◆ SOURCE MATERIAL:
⟨

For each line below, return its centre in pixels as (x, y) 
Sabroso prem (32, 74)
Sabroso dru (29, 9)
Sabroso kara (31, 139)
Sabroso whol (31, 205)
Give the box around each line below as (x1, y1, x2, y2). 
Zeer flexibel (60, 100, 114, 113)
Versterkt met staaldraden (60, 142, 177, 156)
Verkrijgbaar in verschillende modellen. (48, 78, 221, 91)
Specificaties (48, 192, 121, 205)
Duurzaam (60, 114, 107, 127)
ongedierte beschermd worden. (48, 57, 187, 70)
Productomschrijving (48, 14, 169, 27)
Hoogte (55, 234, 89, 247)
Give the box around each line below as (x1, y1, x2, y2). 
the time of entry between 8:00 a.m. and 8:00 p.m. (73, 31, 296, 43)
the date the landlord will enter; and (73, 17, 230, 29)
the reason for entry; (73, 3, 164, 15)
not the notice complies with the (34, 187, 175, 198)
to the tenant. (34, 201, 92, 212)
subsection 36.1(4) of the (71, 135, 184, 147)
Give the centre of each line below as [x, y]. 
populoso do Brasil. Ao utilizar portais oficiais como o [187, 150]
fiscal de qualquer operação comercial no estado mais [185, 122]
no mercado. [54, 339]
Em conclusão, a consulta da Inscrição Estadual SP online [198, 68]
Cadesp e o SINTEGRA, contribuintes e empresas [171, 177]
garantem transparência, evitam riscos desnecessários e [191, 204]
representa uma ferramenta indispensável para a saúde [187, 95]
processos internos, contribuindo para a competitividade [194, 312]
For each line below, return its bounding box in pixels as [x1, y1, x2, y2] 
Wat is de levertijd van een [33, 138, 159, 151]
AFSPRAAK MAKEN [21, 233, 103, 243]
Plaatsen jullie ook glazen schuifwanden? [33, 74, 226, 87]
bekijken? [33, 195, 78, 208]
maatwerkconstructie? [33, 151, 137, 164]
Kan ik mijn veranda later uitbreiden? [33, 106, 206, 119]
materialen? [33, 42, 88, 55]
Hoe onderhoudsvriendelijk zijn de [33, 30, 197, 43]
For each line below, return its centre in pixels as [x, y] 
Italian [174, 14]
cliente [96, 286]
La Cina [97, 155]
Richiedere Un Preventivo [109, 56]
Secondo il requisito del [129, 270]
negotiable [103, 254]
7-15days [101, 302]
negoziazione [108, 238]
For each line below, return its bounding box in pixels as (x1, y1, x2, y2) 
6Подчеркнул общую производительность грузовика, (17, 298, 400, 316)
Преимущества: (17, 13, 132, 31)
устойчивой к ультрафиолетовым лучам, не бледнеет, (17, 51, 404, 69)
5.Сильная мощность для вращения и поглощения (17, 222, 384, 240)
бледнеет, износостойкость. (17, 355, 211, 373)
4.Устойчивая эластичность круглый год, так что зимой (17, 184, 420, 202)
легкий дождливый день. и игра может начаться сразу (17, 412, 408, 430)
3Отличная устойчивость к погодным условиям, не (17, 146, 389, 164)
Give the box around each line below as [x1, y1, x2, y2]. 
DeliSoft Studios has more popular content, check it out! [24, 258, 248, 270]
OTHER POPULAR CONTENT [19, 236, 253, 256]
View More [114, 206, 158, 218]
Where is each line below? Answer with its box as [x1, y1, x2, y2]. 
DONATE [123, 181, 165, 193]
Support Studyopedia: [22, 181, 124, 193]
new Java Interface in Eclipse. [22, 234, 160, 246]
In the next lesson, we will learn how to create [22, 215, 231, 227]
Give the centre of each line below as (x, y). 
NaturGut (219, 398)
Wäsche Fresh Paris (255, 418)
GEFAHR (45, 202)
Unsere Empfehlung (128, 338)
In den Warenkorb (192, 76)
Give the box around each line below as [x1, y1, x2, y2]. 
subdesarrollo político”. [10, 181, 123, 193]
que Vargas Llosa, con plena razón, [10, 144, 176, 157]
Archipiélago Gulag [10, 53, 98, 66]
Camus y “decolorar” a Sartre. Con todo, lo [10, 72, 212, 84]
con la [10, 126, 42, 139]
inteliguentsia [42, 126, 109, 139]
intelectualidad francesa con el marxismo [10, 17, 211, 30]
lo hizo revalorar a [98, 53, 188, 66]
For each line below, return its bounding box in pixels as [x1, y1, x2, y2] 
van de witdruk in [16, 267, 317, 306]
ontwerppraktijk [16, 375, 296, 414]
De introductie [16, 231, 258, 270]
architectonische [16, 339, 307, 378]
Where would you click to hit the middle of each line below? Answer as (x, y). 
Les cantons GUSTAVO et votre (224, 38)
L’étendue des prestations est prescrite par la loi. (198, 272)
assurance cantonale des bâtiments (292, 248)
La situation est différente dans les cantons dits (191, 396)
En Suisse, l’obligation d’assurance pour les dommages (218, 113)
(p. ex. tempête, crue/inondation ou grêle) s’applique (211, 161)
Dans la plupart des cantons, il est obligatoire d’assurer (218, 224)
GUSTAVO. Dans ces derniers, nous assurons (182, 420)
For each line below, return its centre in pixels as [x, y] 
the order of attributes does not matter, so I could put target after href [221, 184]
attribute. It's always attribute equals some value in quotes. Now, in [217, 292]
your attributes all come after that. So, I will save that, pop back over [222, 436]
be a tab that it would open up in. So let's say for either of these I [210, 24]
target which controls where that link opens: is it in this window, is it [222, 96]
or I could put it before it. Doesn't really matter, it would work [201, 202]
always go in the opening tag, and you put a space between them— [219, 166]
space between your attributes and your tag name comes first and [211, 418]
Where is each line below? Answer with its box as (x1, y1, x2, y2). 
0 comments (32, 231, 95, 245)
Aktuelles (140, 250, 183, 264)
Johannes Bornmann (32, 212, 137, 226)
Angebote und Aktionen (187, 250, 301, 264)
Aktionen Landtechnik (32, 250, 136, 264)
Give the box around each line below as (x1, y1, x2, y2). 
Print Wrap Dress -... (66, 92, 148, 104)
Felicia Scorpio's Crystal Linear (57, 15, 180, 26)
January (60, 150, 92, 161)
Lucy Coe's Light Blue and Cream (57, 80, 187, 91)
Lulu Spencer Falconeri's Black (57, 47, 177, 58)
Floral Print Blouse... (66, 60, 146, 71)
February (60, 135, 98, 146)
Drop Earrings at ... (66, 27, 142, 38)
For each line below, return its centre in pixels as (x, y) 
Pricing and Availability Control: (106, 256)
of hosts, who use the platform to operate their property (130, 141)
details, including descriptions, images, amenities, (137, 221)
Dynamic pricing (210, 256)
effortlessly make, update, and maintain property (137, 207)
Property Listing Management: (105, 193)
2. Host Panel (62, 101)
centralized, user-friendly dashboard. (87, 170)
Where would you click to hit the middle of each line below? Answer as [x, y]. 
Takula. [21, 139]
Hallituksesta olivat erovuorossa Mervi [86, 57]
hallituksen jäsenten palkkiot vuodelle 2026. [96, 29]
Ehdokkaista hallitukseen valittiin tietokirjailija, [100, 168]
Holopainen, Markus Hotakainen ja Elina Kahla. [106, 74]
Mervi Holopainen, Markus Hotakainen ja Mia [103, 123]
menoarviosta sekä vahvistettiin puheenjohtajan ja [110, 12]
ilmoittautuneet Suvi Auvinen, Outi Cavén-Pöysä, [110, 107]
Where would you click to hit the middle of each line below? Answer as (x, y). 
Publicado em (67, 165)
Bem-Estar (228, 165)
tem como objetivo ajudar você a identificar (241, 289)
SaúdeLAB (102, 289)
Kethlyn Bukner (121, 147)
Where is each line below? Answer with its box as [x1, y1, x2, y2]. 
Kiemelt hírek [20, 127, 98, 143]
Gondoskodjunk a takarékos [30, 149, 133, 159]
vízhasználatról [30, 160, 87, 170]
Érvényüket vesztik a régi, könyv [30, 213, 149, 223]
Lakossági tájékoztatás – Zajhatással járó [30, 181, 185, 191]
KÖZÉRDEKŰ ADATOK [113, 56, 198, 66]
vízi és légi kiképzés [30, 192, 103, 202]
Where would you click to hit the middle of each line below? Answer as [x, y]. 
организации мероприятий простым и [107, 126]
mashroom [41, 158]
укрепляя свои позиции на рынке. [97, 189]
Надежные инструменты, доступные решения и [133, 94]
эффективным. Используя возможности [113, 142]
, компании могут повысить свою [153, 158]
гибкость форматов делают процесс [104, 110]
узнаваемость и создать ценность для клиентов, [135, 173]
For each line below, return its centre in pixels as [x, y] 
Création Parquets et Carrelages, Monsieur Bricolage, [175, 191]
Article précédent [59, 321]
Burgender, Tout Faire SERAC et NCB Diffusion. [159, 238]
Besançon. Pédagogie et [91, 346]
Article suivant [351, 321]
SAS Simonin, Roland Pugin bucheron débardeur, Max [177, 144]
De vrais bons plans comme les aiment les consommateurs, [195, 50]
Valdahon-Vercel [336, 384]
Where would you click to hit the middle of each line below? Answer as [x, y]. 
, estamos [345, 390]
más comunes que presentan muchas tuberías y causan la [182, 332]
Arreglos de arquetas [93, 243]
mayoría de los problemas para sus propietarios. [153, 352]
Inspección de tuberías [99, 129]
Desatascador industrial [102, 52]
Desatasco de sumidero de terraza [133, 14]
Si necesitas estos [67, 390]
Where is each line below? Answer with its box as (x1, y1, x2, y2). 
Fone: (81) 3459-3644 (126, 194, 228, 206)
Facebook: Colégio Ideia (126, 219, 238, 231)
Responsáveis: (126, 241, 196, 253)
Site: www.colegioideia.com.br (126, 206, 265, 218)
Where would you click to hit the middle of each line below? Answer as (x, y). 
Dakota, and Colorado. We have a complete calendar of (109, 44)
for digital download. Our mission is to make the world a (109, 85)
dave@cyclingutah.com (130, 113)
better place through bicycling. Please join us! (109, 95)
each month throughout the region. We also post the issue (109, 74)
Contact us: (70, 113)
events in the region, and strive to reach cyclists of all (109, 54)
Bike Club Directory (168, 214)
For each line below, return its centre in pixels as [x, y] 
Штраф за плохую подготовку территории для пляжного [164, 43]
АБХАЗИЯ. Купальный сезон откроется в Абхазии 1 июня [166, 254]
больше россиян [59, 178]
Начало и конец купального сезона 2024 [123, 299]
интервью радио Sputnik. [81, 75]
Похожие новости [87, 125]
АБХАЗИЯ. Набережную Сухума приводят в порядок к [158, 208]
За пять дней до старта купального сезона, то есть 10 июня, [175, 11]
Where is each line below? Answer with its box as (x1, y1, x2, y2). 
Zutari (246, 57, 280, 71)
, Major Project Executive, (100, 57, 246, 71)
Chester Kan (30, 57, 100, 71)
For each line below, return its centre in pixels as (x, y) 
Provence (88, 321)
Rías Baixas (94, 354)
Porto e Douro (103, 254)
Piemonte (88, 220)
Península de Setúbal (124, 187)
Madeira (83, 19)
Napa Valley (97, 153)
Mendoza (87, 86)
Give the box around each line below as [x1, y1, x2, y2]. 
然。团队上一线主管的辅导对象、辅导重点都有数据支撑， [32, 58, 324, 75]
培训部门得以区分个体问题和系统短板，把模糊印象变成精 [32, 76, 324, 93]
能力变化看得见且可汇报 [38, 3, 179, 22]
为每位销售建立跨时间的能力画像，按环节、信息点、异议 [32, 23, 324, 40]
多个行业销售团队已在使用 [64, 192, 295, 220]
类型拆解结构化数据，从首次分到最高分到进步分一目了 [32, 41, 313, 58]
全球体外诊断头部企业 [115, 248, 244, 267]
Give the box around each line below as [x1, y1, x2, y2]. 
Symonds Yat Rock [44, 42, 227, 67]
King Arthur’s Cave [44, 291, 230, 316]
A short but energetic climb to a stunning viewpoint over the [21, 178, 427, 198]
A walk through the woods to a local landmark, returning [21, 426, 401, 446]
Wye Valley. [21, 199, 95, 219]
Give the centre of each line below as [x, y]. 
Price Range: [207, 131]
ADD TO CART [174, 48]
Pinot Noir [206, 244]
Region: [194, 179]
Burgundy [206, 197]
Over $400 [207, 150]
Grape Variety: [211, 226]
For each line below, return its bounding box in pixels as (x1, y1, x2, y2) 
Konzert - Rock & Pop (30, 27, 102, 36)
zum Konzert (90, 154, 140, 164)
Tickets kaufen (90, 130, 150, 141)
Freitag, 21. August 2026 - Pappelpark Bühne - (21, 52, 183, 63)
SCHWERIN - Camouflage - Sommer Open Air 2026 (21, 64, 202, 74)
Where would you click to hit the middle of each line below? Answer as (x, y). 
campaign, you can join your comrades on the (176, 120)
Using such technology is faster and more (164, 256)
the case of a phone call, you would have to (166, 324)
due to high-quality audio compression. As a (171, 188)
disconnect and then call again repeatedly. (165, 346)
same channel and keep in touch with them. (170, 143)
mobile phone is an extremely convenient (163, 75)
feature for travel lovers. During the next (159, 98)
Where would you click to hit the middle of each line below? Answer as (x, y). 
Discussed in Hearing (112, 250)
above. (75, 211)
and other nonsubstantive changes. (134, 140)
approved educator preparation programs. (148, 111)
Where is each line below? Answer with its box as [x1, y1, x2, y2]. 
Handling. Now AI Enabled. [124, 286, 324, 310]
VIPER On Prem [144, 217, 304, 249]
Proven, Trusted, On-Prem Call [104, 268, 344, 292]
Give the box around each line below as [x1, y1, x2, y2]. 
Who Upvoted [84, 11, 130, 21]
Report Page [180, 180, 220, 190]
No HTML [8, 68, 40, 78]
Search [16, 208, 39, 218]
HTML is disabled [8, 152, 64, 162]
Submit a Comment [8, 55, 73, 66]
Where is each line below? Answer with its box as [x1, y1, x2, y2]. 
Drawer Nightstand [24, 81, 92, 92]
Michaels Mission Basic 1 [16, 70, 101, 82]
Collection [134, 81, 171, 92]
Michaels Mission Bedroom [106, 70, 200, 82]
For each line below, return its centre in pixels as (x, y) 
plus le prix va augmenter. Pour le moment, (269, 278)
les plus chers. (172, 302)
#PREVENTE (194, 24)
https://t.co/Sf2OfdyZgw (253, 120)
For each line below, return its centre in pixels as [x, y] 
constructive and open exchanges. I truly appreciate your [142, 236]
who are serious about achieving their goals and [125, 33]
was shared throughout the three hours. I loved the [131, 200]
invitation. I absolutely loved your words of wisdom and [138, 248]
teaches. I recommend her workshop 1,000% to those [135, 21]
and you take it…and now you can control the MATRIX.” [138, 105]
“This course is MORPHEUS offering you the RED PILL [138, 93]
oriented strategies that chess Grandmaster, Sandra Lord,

⟩

◆ WHAT IS EXPECTED: Report each line of the records that holds the word "phone".

◆ EXERCISE SOLUTION:
the case of a phone call, you would have to (166, 324)
mobile phone is an extremely convenient (163, 75)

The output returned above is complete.